● Task brief
Take the records below and set down exactly the lines from the one with "以色列人之间的一个记号，因为耶和华在六日内造了诸天和地，而在 (66, 227, 448, 246)" to the one with "Miscellenous helper scripts.", ends included; do not copy the pictures.

● Records to process
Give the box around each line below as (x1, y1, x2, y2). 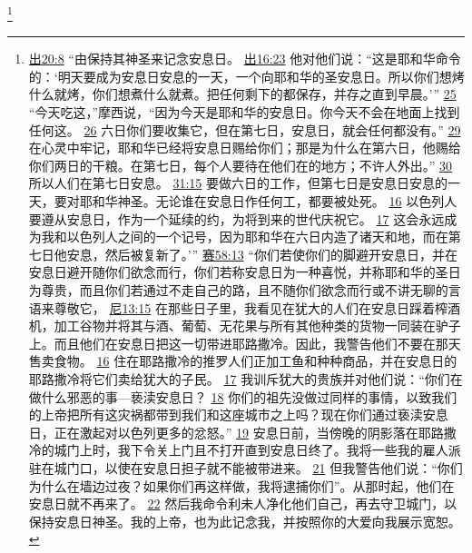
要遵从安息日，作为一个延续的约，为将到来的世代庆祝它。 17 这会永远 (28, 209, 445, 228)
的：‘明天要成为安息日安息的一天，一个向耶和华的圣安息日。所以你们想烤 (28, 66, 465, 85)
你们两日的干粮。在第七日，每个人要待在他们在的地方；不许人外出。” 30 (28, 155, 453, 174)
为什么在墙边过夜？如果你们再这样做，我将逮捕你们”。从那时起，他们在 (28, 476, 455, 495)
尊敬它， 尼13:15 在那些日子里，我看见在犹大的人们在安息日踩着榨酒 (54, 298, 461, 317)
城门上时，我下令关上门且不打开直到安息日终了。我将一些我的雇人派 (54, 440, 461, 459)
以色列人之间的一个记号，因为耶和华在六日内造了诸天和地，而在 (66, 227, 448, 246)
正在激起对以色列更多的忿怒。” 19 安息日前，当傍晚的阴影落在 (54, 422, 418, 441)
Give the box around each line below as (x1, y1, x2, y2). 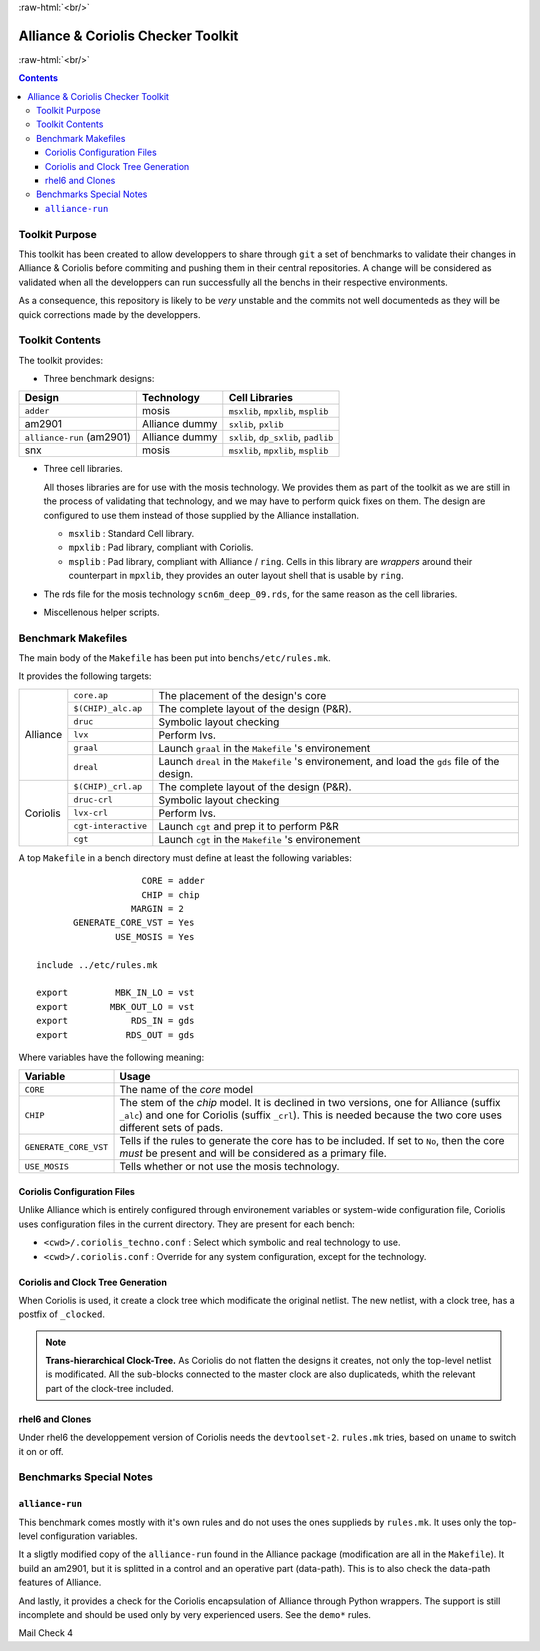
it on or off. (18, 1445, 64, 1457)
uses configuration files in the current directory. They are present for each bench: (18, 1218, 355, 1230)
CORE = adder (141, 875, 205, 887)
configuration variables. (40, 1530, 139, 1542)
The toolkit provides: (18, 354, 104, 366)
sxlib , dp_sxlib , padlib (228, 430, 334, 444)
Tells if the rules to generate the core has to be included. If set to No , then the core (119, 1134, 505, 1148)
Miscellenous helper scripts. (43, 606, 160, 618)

--

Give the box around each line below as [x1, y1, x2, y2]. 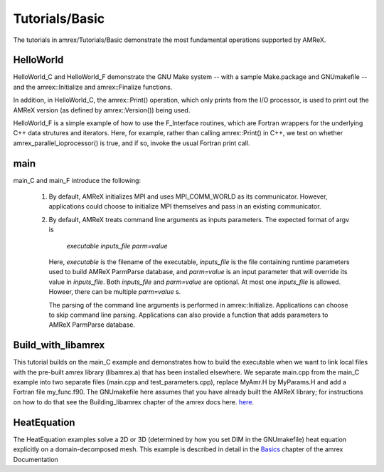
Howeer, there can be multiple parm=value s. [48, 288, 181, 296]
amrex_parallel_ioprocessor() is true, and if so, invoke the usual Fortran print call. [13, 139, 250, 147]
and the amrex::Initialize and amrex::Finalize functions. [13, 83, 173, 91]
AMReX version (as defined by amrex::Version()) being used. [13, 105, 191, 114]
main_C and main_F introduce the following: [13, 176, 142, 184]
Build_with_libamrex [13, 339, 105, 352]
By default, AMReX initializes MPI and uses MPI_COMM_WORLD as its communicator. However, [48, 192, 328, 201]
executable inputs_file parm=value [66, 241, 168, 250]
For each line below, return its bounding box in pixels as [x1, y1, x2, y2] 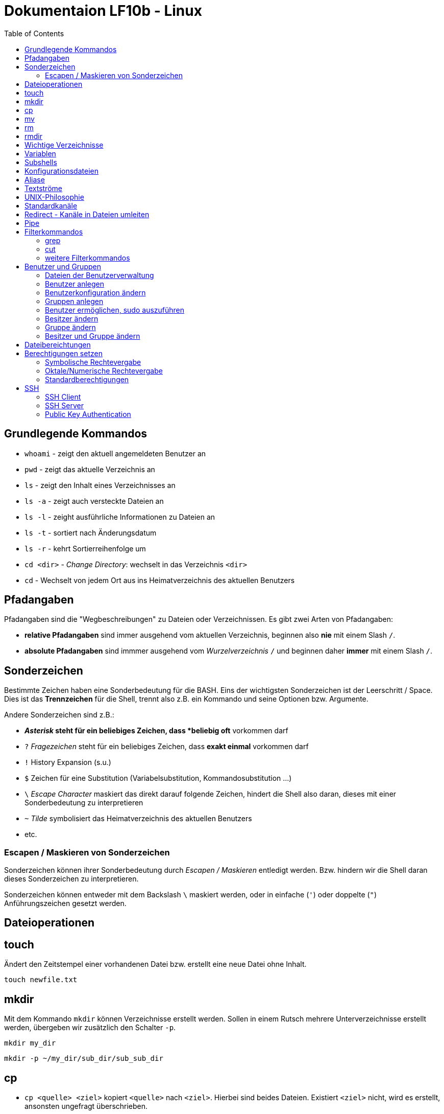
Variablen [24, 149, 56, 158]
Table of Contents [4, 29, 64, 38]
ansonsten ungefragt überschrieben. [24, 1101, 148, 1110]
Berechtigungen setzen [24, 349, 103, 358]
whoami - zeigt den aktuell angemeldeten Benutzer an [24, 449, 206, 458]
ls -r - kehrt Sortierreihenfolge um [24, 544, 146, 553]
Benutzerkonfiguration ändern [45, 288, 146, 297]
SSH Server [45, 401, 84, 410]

● Exercise output
以色列人之间的一个记号，因为耶和华在六日内造了诸天和地，而在 (66, 227, 448, 246)
正在激起对以色列更多的忿怒。” 19 安息日前，当傍晚的阴影落在 (54, 422, 418, 441)
Give the box around each line below as (x1, y1, x2, y2). 
it on or off. (18, 1445, 64, 1457)
uses configuration files in the current directory. They are present for each bench: (18, 1218, 355, 1230)
CORE = adder (141, 875, 205, 887)
configuration variables. (40, 1530, 139, 1542)
The toolkit provides: (18, 354, 104, 366)
sxlib , dp_sxlib , padlib (228, 430, 334, 444)
Tells if the rules to generate the core has to be included. If set to No , then the core (119, 1134, 505, 1148)
Miscellenous helper scripts. (43, 606, 160, 618)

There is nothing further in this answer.